Cache in a Flash: Making cost-effective use of flash–based caching

Cache in a Flash: Making cost-effective use of flash–based caching
Fred Douglis (EMC)

Classic caching algorithms leverage recency, access count, and/or other properties of cached blocks at per-block granularity. However, for media such as flash which have performance and wear penalties for small overwrites, implementing cache policies at a larger granularity is beneficial. Recent research has focused on buffering small blocks and writing in large granularities, called containers, but it has not explored the ramifications and best strategies for caching compound blocks consisting of logically distinct, but physically co-located, blocks. Containers may have highly diverse blocks, with mixtures of frequently accessed, infrequently accessed, and invalidated blocks.
This talk provides a brief overview of two recent projects in EMC.  The first is Pannier, a flash cache middleware that provides high performance while extending flash lifespan. Pannier uses three main techniques: (1) leveraging block access counts to manage cache containers, (2) incorporating block liveness as a property to improve flash cache space efficiency, and (3) designing a multi-step feedback controller to ensure a flash cache does not wear out in its lifespan while maintaining performance.
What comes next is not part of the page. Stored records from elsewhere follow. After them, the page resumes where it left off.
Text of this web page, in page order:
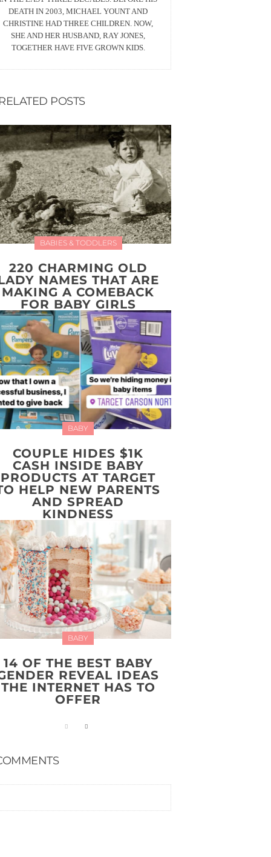
DEATH IN 2003, MICHAEL YOUNT AND
CHRISTINE HAD THREE CHILDREN. NOW,
SHE AND HER HUSBAND, RAY JONES,
TOGETHER HAVE FIVE GROWN KIDS.
POSTS
BABIES & TODDLERS
220 CHARMING OLD
NAMES THAT ARE
MAKING A COMEBACK
FOR BABY GIRLS
BABY
COUPLE HIDES $1K
CASH INSIDE BABY
PRODUCTS AT TARGET
HELP NEW PARENTS
AND SPREAD
KINDNESS
BABY
14 OF THE BEST BABY
REVEAL IDEAS
THE INTERNET HAS TO
OFFER
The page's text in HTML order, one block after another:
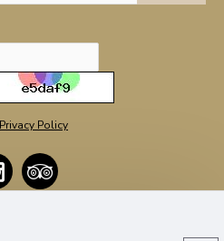
Privacy Policy
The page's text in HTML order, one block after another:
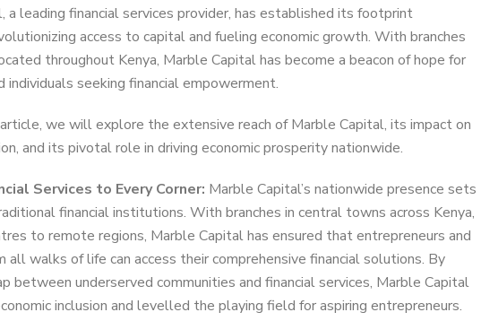
a leading financial services provider, has established its footprint
access to capital and fueling economic growth. With branches
throughout Kenya, Marble Capital has become a beacon of hope for
individuals seeking financial empowerment.
we will explore the extensive reach of Marble Capital, its impact on
and its pivotal role in driving economic prosperity nationwide.
Services to Every Corner: Marble Capital’s nationwide presence sets
financial institutions. With branches in central towns across Kenya,
to remote regions, Marble Capital has ensured that entrepreneurs and
all walks of life can access their comprehensive financial solutions. By
between underserved communities and financial services, Marble Capital
inclusion and levelled the playing field for aspiring entrepreneurs.
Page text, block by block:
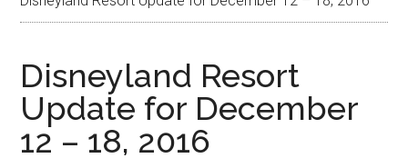
for
all
things
Disney
Disneyland Resort
Update for December
12 – 18, 2016
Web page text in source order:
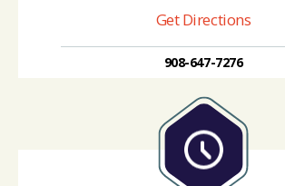
Get Directions
908-647-7276
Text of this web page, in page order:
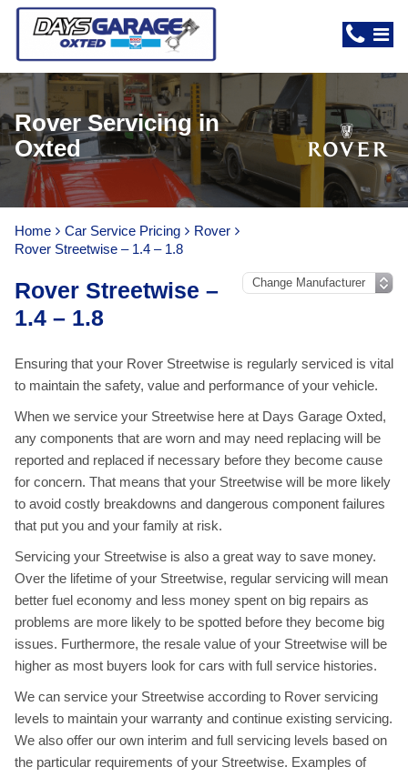
Rover Servicing in
Oxted
Home Car Service Pricing
Rover
Rover Streetwise – 1.4 – 1.8
Rover Streetwise –
1.4 – 1.8
Ensuring that your Rover Streetwise is regularly serviced is vital
to maintain the safety, value and performance of your vehicle.
When we service your Streetwise here at Days Garage Oxted,
any components that are worn and may need replacing will be
reported and replaced if necessary before they become cause
for concern. That means that your Streetwise will be more likely
to avoid costly breakdowns and dangerous component failures
that put you and your family at risk.
Servicing your Streetwise is also a great way to save money.
Over the lifetime of your Streetwise, regular servicing will mean
better fuel economy and less money spent on big repairs as
problems are more likely to be spotted before they become big
issues. Furthermore, the resale value of your Streetwise will be
higher as most buyers look for cars with full service histories.
We can service your Streetwise according to Rover servicing
levels to maintain your warranty and continue existing servicing.
We also offer our own interim and full servicing levels based on
the particular requirements of your Streetwise. Examples of
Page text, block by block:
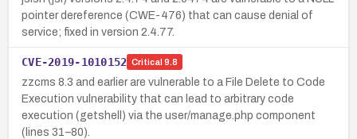
pointer dereference (CWE-476) that can cause denial of
service; fixed in version 2.4.77.
CVE-2019-1010152 Critical 9.8
zzcms 8.3 and earlier are vulnerable to a File Delete to Code
Execution vulnerability that can lead to arbitrary code
execution (getshell) via the user/manage.php component
(lines 31–80).
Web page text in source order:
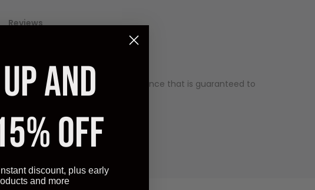
Reviews
image quality and has an appearance that is guaranteed to
also a very competitive price.
AND
OFF
discount, plus early
and more
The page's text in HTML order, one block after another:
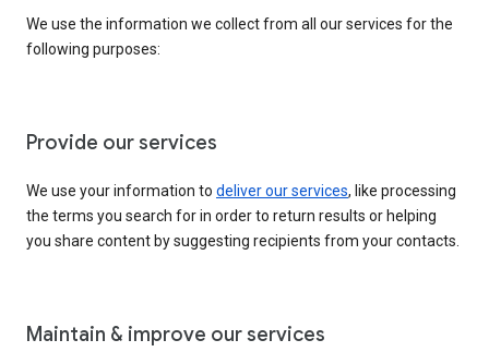
We use the information we collect from all our services for the
following purposes:
Provide our services
We use your information to deliver our services, like processing
the terms you search for in order to return results or helping
you share content by suggesting recipients from your contacts.
Maintain & improve our services

Our evaluation shows that Pannier improves flash cache performance and extends lifespan beyond previous per-block and container-aware caching policies.  
Second, we show the difficulty in extending Belady's MIN, the optimal offline algorithm normally used for the best-case comparisons,  to consider both containers and erasures.    We describe a set of metrics to evaluate trade-offs between hit rates and erasures, as well as heuristics to approach the optimal offline.  The offline algorithms have various objectives,  such as getting the fewest flash erasures  while still providing the maximal cache hit rate.
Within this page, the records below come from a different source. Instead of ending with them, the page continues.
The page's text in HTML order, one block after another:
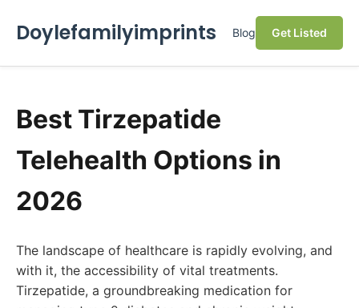
Doylefamilyimprints Blog Get Listed
Best Tirzepatide
Telehealth Options in
2026
The landscape of healthcare is rapidly evolving, and
with it, the accessibility of vital treatments.
Tirzepatide, a groundbreaking medication for
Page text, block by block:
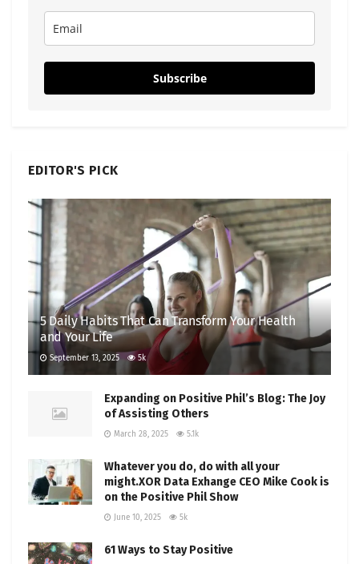
Subscribe
EDITOR'S PICK
5 Daily Habits That Can Transform Your Health
and Your Life
September 13, 2025 5k
Expanding on Positive Phil’s Blog: The Joy
of Assisting Others
March 28, 2025 5.1k
Whatever you do, do with all your
might.XOR Data Exhange CEO Mike Cook is
on the Positive Phil Show
June 10, 2025 5k
61 Ways to Stay Positive
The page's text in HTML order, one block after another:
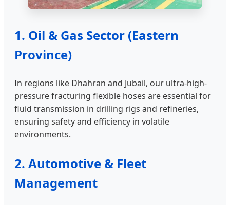
1. Oil & Gas Sector (Eastern
Province)
In regions like Dhahran and Jubail, our ultra-high-
pressure fracturing flexible hoses are essential for
fluid transmission in drilling rigs and refineries,
ensuring safety and efficiency in volatile
environments.
2. Automotive & Fleet
Management
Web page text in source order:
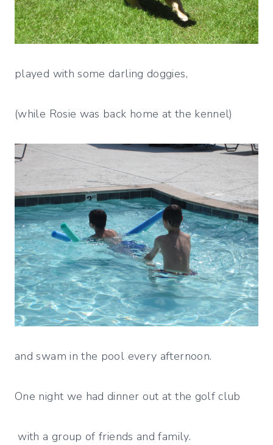
played with some darling doggies,
(while Rosie was back home at the kennel)
and swam in the pool every afternoon.
One night we had dinner out at the golf club
with a group of friends and family.
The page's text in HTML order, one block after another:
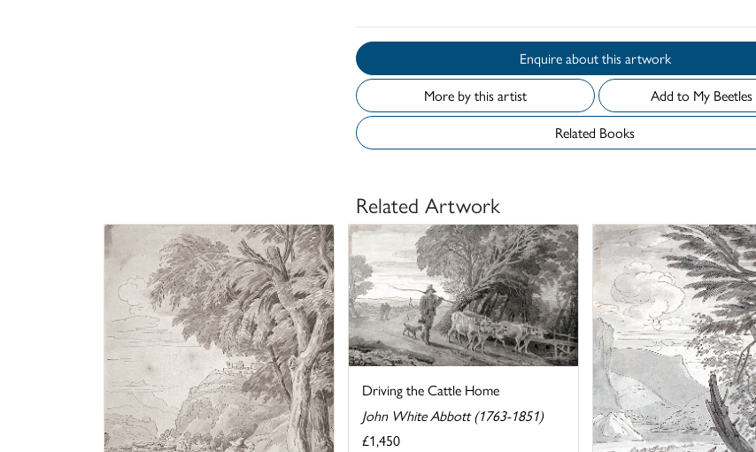
Enquire about this artwork
More by this artist
Add to My
Related Books
Related Artwork
Driving the Cattle Home
John White Abbott (1763-1851)
£1,450
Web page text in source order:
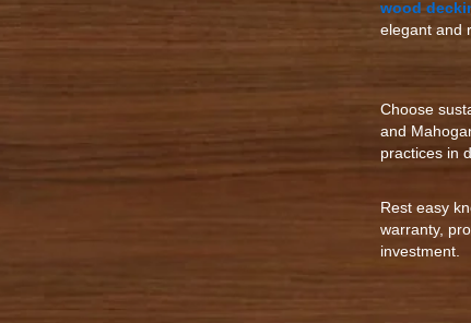
wood
elegant and
Choose
and
practices in
Rest easy
warranty,
investment.
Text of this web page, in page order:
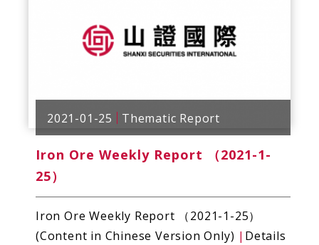
2021-01-25 Thematic Report
Iron Ore Weekly Report （2021-1-
25）
Iron Ore Weekly Report （2021-1-25）
(Content in Chinese Version Only) | Details
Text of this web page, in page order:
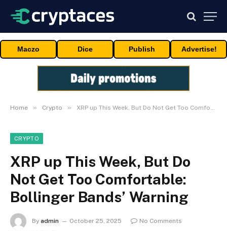
Maczo Dice Publish Advertise!
Home » Crypto » XRP up This Week, But Do Not Get Too Comfortable: Bollinger Bands’ Warning
CRYPTO
XRP up This Week, But Do
Not Get Too Comfortable:
Bollinger Bands’ Warning
By admin October 25, 2025
No Comments
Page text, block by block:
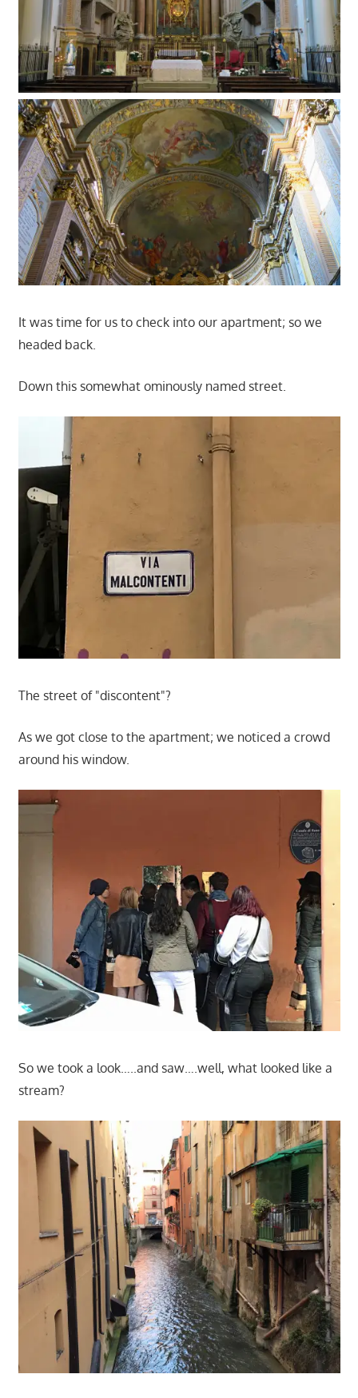
It was time for us to check into our apartment; so we
headed back.
Down this somewhat ominously named street.
The street of "discontent"?
As we got close to the apartment; we noticed a crowd
around his window.
So we took a look…..and saw….well, what looked like a
stream?
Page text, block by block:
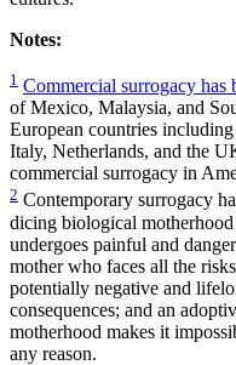
Notes:
1 Commercial surrogacy has
of Mexico, Malaysia, and
European countries
Italy, Netherlands, and the
commercial surrogacy in
2 Contemporary surrogacy
dicing biological
undergoes painful and
mother who faces all the
potentially negative and
consequences; and an
motherhood makes it
any reason.
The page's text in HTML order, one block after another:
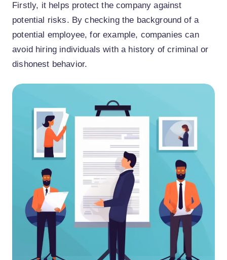
Firstly, it helps protect the company against
potential risks. By checking the background of a
potential employee, for example, companies can
avoid hiring individuals with a history of criminal or
dishonest behavior.
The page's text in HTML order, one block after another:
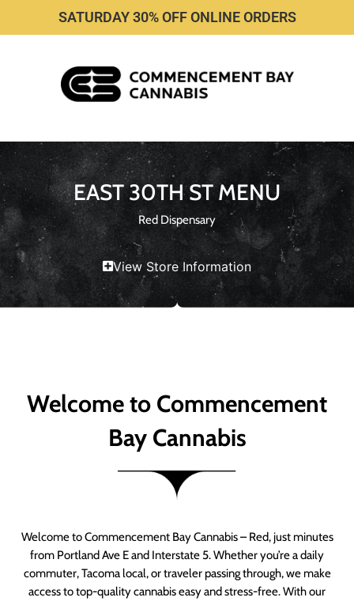
SATURDAY 30% OFF ONLINE ORDERS
EAST 30TH ST MENU
Red Dispensary
View Store Information
Welcome to Commencement
Bay Cannabis
Welcome to Commencement Bay Cannabis – Red, just minutes
from Portland Ave E and Interstate 5. Whether you’re a daily
commuter, Tacoma local, or traveler passing through, we make
access to top-quality cannabis easy and stress-free. With our
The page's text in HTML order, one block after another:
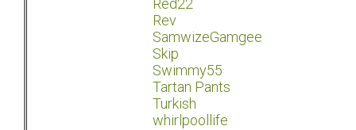
Red22
Rev
SamwizeGamgee
Skip
Swimmy55
Tartan Pants
Turkish
whirlpoollife
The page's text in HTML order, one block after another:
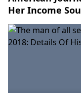
Her Income
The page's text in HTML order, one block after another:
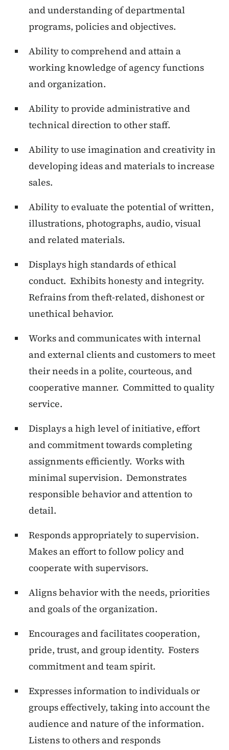
and understanding of departmental
programs, policies and objectives.
Ability to comprehend and attain a
working knowledge of agency functions
and organization.
Ability to provide administrative and
technical direction to other staff.
Ability to use imagination and creativity in
developing ideas and materials to increase
sales.
Ability to evaluate the potential of written,
illustrations, photographs, audio, visual
and related materials.
Displays high standards of ethical
conduct. Exhibits honesty and integrity.
Refrains from theft-related, dishonest or
unethical behavior.
Works and communicates with internal
and external clients and customers to meet
their needs in a polite, courteous, and
cooperative manner. Committed to quality
service.
Displays a high level of initiative, effort
and commitment towards completing
assignments efficiently. Works with
minimal supervision. Demonstrates
responsible behavior and attention to
detail.
Responds appropriately to supervision.
Makes an effort to follow policy and
cooperate with supervisors.
Aligns behavior with the needs, priorities
and goals of the organization.
Encourages and facilitates cooperation,
pride, trust, and group identity. Fosters
commitment and team spirit.
Expresses information to individuals or
groups effectively, taking into account the
audience and nature of the information.
Listens to others and responds

This is joint work with two former interns,  Cheng Li (Rutgers, now at VMware) and Yue Cheng (Virginia Tech), as well as Philip Shilane, Michael Trachtman, and Grant Wallace (EMC), Peter Desnoyers (Northeastern), and Kai Li (Princeton).  Pannier was presented at Middleware 2015 and the offline algorithm will be presented at USENIX ATC 2016.

Fred Douglis is in the Advanced Development group of EMC Core Technologies Division, in the office of the CTD CTO. He works on systems and storage technologies such as flash memory, deduplication, compression, load balancing, and others.  He holds M.S. and Ph.D. degrees in computer science from U.C. Berkeley and a B.S. in computer science from Yale.  He has worked in industrial applied research throughout his career, including Matsushita, AT&T (Bell) Labs, and IBM Research before joining EMC in 2009. He also has been a visiting professor at VU Amsterdam and Princeton University.  He served as editor in chief of IEEE Internet Computing from 2007-2010 and has been on its editorial board since 1999.  He is a member of the IEEE Computer Society Board of Governors from 2016-2018.